The contrast between the people I meet and work for in Bermondsey and Old Southwark versus DWP Ministers’ perception of their lives was quite stark. Ministers refused to accept that many of the people receiving tax credits are working, failed to acknowledge the impact of their plans on housing associations’ ability to build new homes and completely misunderstood the means of measuring poverty in the UK.

Tax Credits

David Cameron committed to retaining tax credits in the run up to May’s general election but now plans to axe help for working people across the country, including over 6,000 in Bermondsey and Old Southwark (and 4,000 with children). Tory ‘committee fodder’ MPs did not permit an amendment from Labour that would have prevented working families losing out. They’ve made the Prime Minister a liar and undermined their Party’s pretence of standing up for working people.

Capping and freezing

The Bill committee debated the benefit cap – and the Minister ended up writing to me to try and justify claims that the cap had increased people’s likelihood of moving into work. In Southwark about 500 households were affected by the initial cap, but many of those were then moved onto exempt benefits (like DLA) or into other homes due to council help.

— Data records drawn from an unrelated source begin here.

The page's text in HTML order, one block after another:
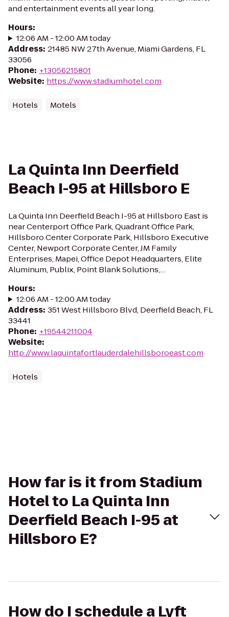
and entertainment events all year long.
Hours:
12:06 AM - 12:00 AM today
Address: 21485 NW 27th Avenue, Miami Gardens, FL
33056
Phone: +13056215801
Website: https://www.stadiumhotel.com
Hotels Motels
La Quinta Inn Deerfield
Beach I-95 at Hillsboro E
La Quinta Inn Deerfield Beach I-95 at Hillsboro East is
near Centerport Office Park, Quadrant Office Park,
Hillsboro Center Corporate Park, Hillsboro Executive
Center, Newport Corporate Center, JM Family
Enterprises, Mapei, Office Depot Headquarters, Elite
Aluminum, Publix, Point Blank Solutions,…
Hours:
12:06 AM - 12:00 AM today
Address: 351 West Hillsboro Blvd, Deerfield Beach, FL
33441
Phone: +19544211004
Website:
http://www.laquintafortlauderdalehillsboroeast.com
Hotels
How far is it from Stadium
Hotel to La Quinta Inn
Deerfield Beach I-95 at
Hillsboro E?
How do I schedule a Lyft
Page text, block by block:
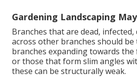
Gardening Landscaping
Branches that are dead,
across other branches should
branches expanding towards
or those that form slim angles
these can be structurally weak.
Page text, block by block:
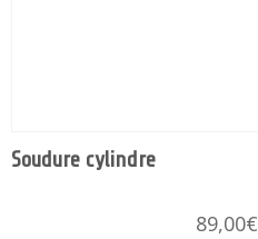
Soudure cylindre
89,00€
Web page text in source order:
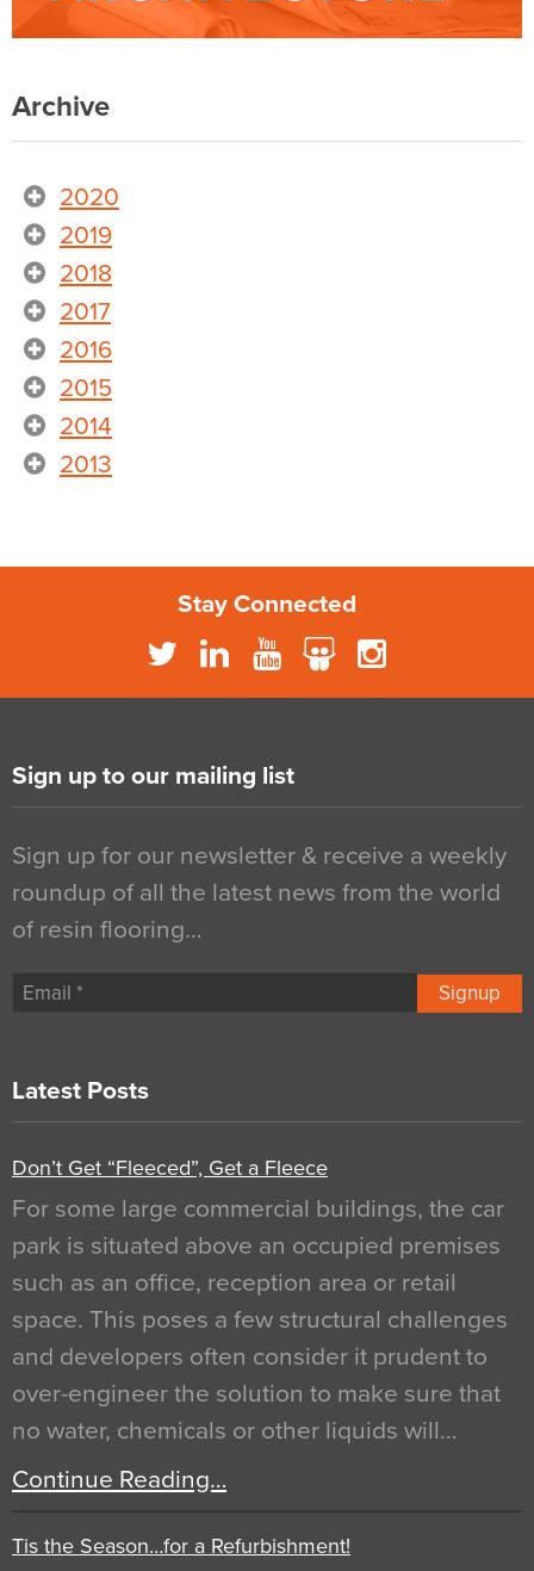
Archive
2020
2019
2018
2017
2016
2015
2014
2013
Stay Connected
Sign up to our mailing list
Sign up for our newsletter & receive a weekly
roundup of all the latest news from the world
of resin flooring…
Signup
Latest Posts
Don’t Get “Fleeced”, Get a Fleece
For some large commercial buildings, the car
park is situated above an occupied premises
such as an office, reception area or retail
space. This poses a few structural challenges
and developers often consider it prudent to
over-engineer the solution to make sure that
no water, chemicals or other liquids will…
Continue Reading…
Tis the Season…for a Refurbishment!

Tories also seemed to misunderstand that freezing certain benefits doesn’t ‘protect’ disabled people (their repeated claim in committee) due to the main components of benefits being uprated below the rise in food, housing and transport costs.

Overlooking poverty

The Bill will also remove proper monitoring of child poverty in the UK, with the Tory Government deliberately omitting any measurement of in-work poverty. The independent Joseph Rowntree Foundation has reported on in-work poverty being the fastest growing group of people in poverty – and in Southwark about 10% of foodbank users (some 700 people this year) are in work already according to the local provider.

Any positives?

More positively, the Bill does provide additional help for the ‘Troubled Families Programme’ and will boost apprenticeships – although the Bill provides insufficient detail on how the new target for apprentices will work in practice and how the Government intends to support employers.

I also secured commitments from Ministers during the Bill scrutiny to: meet Southwark council representatives to examine how to better exempt ‘specified housing’ (eg hostels for women escaping domestic violence) from cuts; meet Disability Benefits Consortium members regarding employment support for disabled people; to explain how the Government will better take account of the impact of changes on disabled people and carers; and to look again at how to best support disabled people who become terminally ill whilst in receipt of Disability Living Allowance.